• Your instructions: Your task is to copy all of the entries exactly as they are given.

** Task material follows **

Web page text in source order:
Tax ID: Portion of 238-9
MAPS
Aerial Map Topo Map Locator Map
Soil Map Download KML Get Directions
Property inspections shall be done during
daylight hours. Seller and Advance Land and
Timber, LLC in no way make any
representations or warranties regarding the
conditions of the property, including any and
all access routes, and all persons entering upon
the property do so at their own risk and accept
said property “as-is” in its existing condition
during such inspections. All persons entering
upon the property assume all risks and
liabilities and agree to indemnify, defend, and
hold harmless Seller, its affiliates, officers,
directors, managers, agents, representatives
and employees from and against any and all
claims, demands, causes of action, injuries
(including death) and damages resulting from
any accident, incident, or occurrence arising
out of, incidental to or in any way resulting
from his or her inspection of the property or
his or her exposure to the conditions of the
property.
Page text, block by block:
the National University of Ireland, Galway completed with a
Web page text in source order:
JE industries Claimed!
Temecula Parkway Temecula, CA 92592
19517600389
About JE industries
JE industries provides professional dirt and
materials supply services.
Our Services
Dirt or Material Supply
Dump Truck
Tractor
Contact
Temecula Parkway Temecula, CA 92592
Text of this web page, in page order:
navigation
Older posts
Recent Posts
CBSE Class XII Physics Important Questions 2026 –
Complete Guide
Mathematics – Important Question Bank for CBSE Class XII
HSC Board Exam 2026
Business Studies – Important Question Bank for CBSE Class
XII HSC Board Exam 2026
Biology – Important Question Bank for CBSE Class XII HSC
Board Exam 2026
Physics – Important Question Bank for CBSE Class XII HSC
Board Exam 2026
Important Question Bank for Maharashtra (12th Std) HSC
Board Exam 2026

** End of Task material **

• Response to this task:
Web page text in source order:
Tax ID: Portion of 238-9
MAPS
Aerial Map Topo Map Locator Map
Soil Map Download KML Get Directions
Property inspections shall be done during
daylight hours. Seller and Advance Land and
Timber, LLC in no way make any
representations or warranties regarding the
conditions of the property, including any and
all access routes, and all persons entering upon
the property do so at their own risk and accept
said property “as-is” in its existing condition
during such inspections. All persons entering
upon the property assume all risks and
liabilities and agree to indemnify, defend, and
hold harmless Seller, its affiliates, officers,
directors, managers, agents, representatives
and employees from and against any and all
claims, demands, causes of action, injuries
(including death) and damages resulting from
any accident, incident, or occurrence arising
out of, incidental to or in any way resulting
from his or her inspection of the property or
his or her exposure to the conditions of the
property.
Page text, block by block:
the National University of Ireland, Galway completed with a
Web page text in source order:
JE industries Claimed!
Temecula Parkway Temecula, CA 92592
19517600389
About JE industries
JE industries provides professional dirt and
materials supply services.
Our Services
Dirt or Material Supply
Dump Truck
Tractor
Contact
Temecula Parkway Temecula, CA 92592
Text of this web page, in page order:
navigation
Older posts
Recent Posts
CBSE Class XII Physics Important Questions 2026 –
Complete Guide
Mathematics – Important Question Bank for CBSE Class XII
HSC Board Exam 2026
Business Studies – Important Question Bank for CBSE Class
XII HSC Board Exam 2026
Biology – Important Question Bank for CBSE Class XII HSC
Board Exam 2026
Physics – Important Question Bank for CBSE Class XII HSC
Board Exam 2026
Important Question Bank for Maharashtra (12th Std) HSC
Board Exam 2026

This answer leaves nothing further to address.